When you were in Clan-Mystik back in the day you were hyped as one of the big superstars of the French scene. But then over time we’ve slowly seen you move away from that superstar role that people have wanted you to be in, and take up more supportive roles in sides, often playing uncomfortable positions. How has the been for you individually, taking up these different roles throughout your career and having to change your playstyle?
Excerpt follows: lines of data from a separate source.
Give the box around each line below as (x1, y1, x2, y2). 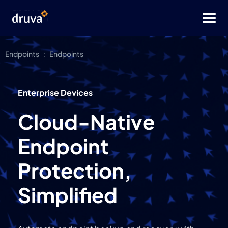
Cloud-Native (18, 108, 155, 134)
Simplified (18, 182, 118, 208)
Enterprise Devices (18, 87, 93, 98)
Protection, (18, 157, 131, 183)
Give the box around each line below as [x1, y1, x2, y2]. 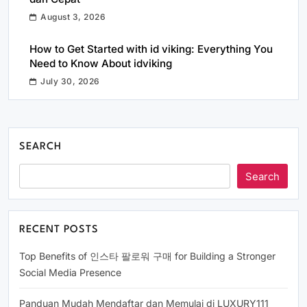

I was used to playing as I wanted to on Clan-Mystik. I had all the freedom I wanted and that was why I was shining. I had no “you have to do this” and having to support my teammates. There was just no hard roles, I could take whatever I wanted to. Then when I came into big teams like Epsilon and LDLC and when we started to be good, that’s when I took the hard roles because I knew there were other players who were better than me who could be better at taking the hard work, and I’m just going to be here to help them. So, it’s mainly just I’m there to make them better. I don’t care if I’m in front and if I’m shining, if the crowd is shouting my name, I don’t care. It’s a team game and I want to win, even if I finish with minus thirty and then we win, I don’t care. We win as a team, you don’t win as a player. That’s how Counter-Strike works.